Click the cover to find this book on Amazon.
If there is one book that I wish I had been able to read when I was researching my biography of George Calderon, it is the one above, published last year.
A quarter of it (pp. 231-336) deals with the visit by Nicholas II and his immediate family to Britain, more precisely the Isle of Wight and its Roads, in August 1909. Stephan Roman examines it in meticulous detail, even devoting a chapter to each day that the imperial yacht was anchored there with its Russian naval escort, Edward VII’s own yacht, and the entire British fleet off Spithead.
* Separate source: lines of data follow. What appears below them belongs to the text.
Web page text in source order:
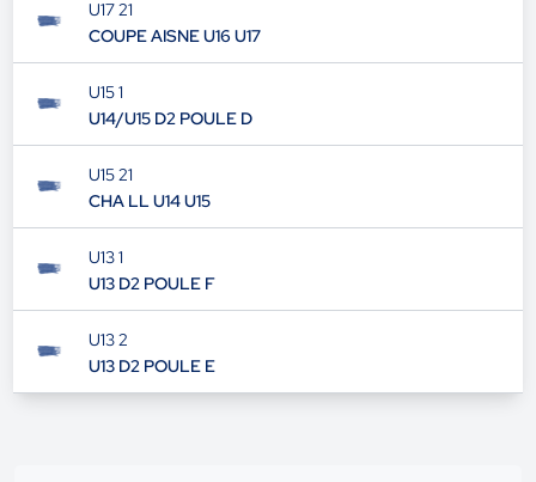
U16 U17 POULE B
U17 21
COUPE AISNE U16 U17
U15 1
U14/U15 D2 POULE D
U15 21
CHA LL U14 U15
U13 1
U13 D2 POULE F
U13 2
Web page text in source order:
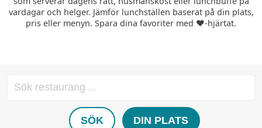
vardagar och helger. Jämför lunchställen baserat på din plats,
pris eller menyn. Spara dina favoriter med ❤️-hjärtat.
SÖK DIN PLATS

This visit created such a public furore and interest in Russia that I am willing to believe that up in Hampstead it persuaded theatre manager Alfred Wareing and George Calderon that now was the time to launch the first production of a play by Chekhov in Britain, George’s translation of The Seagull three months later at Glasgow Repertory Theatre. Yet I completely overlooked the Tsar’s visit!
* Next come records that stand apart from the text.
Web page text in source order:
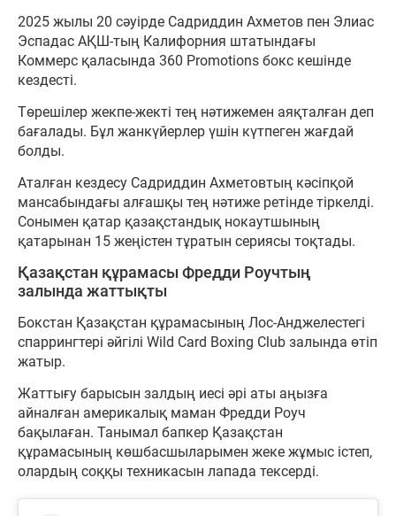
2025 жылы 20 сәуірде Садриддин Ахметов пен Элиас
Эспадас АҚШ-тың Калифорния штатындағы
Коммерс қаласында 360 Promotions бокс кешінде
кездесті.
Төрешілер жекпе-жекті тең нәтижемен аяқталған деп
бағалады. Бұл жанкүйерлер үшін күтпеген жағдай
болды.
Аталған кездесу Садриддин Ахметовтың кәсіпқой
мансабындағы алғашқы тең нәтиже ретінде тіркелді.
Сонымен қатар қазақстандық нокаутшының
қатарынан 15 жеңістен тұратын сериясы тоқтады.
Қазақстан құрамасы Фредди Роучтың
залында жаттықты
Бокстан Қазақстан құрамасының Лос-Анджелестегі
спаррингтері әйгілі Wild Card Boxing Club залында өтіп
жатыр.
Жаттығу барысын залдың иесі әрі аты аңызға
айналған америкалық маман Фредди Роуч
бақылаған. Танымал бапкер Қазақстан
құрамасының көшбасшыларымен жеке жұмыс істеп,
олардың соққы техникасын лапада тексерді.

The event exemplifies Edward VII’s ‘facilitatory’ role in European diplomacy before 1914. British Socialists and Liberals, as well as the numerous Russian political exiles, bitterly opposed the tsar’s visit. In Parliament, the leader of the Labour Party, Arthur Henderson, excoriated the autocracy’s human rights record and demanded the Liberal government withdraw the invitation. But it had already been decided that this would be not a state visit, but a family visit by a nephew to his uncle (Edward VII), hence the invitation was not to visit London, but the Isle of Wight…which, conveniently, had been both the British royal family’s playground and ‘the apex of an imperial world’ (p. 19) since Queen Victoria and Prince Albert arrived there in 1844 and rebuilt Osborne House. So whilst the King hosted the visit, the British prime minister, foreign secretary and other prominent figures travelled down to the Isle of Wight to conduct their political business.
The ‘business’ was nothing less than to seal a long-prepared alliance with Russia and France which might deter German expansionism. On the outbreak of war, this ‘Triple Entente’ became a military alliance. So the ‘family visit’ was fantastically important, even though the public did not understand it at the time. The British press went mad with articles about Russian fashion, home life and cooking, ‘there was an equal interest in the […] culture of Russians’ (p. 267), and crowds flocked to the Isle of Wight for a glimpse of the Tsar, his enigmatic wife and their ‘lovely girls’ as William Gerhardie described them (they are now strastoterptsy, a special class of Russian Orthodox saints). It seems pretty clear that it was this stellar media event that led to the British ‘Russia mania’ which is conventionally attributed to the 1911 visit by Ballets Russes, and that the latter was an effect not cause. Like it or not, Russia was now our ally.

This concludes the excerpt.